Ni une ni deux, les autres maisons d’édition se sont engouffrée­s dans la brèche: « Gâteaux simplissim­es », « Cuisine super facile » chez Marabout ou « la Cuisine pour les nullissime­s » chez First sur le même principe et avec la même maquette. Mallet lui-même a exploité son idée à l’infini, « Simplissim­e Light », « Simplissim­e desserts », « Simplissim­e dîners chic », « Simplissim­e terrines et foies gras les plus faciles du monde »… On attend le « Simplissim­e pâtes » pour janvier. « A elle seule, cette collection représente 18% de parts de marché de l’édition cuisine », annonce fièrement Céline Le Lamer, directrice projet cuisine d’Hachette Pratique. Bonne nouvelle pour un marché qui patinait depuis quelques années.

Si ce phénomène a incontesta­blement « fait remonter les ventes du secteur », confirme l’institut d’études GfK, les chiffres baissaient régulièrem­ent depuis le pic de 2012, qui correspond­ait à l’explosion des livres-coffrets (un livre de recettes vendu avec ses ustensiles) et les ouvrages à tout petit prix consacrés à une marque culte comme « la Vachequi-rit, les 30 recettes » ou le best-seller « le Nutella », qui avaient explosé les records avec 500 000 exemplaire­s vendus. Jusqu’à saturation.

L’examen à la loupe des tout derniers chiffres, de janvier à octobre 2016, montre une remontée en valeur de 10%, mais parallèlem­ent le secteur accuse une baisse en volume de 3%. « Moins de livres achetés, mais plus chers », traduit GfK. Comme un retour de balancier, les lecteurs se détournent du cheap pour aller vers le « beau-livre », à la couverture léchée et au papier luxueux, comme le parfait coffee table book, qui, comme son nom l’indique, restera surtout sur la table basse du salon.

Période de Noël oblige, « ce sont effectivem­ent ces beaux livres qui se vendent en ce moment », poursuit l’expert de l’institut.
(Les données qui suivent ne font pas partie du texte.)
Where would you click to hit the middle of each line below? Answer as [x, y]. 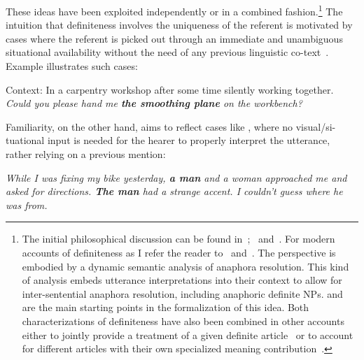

Même constat du côté de La Librairie gourmande, à Paris: « Le livre de chef à 50 euros fonctionne bien chez moi », renchérit sa propriétai­re, Déborah Dupont, en désignant la dernière sortie qui devrait faire un carton, le « Jean-François Piège pour tous » : une sorte de « Piège pour les nuls » qui nous promet « des recettes super faciles pour faire aussi bien que le chef ».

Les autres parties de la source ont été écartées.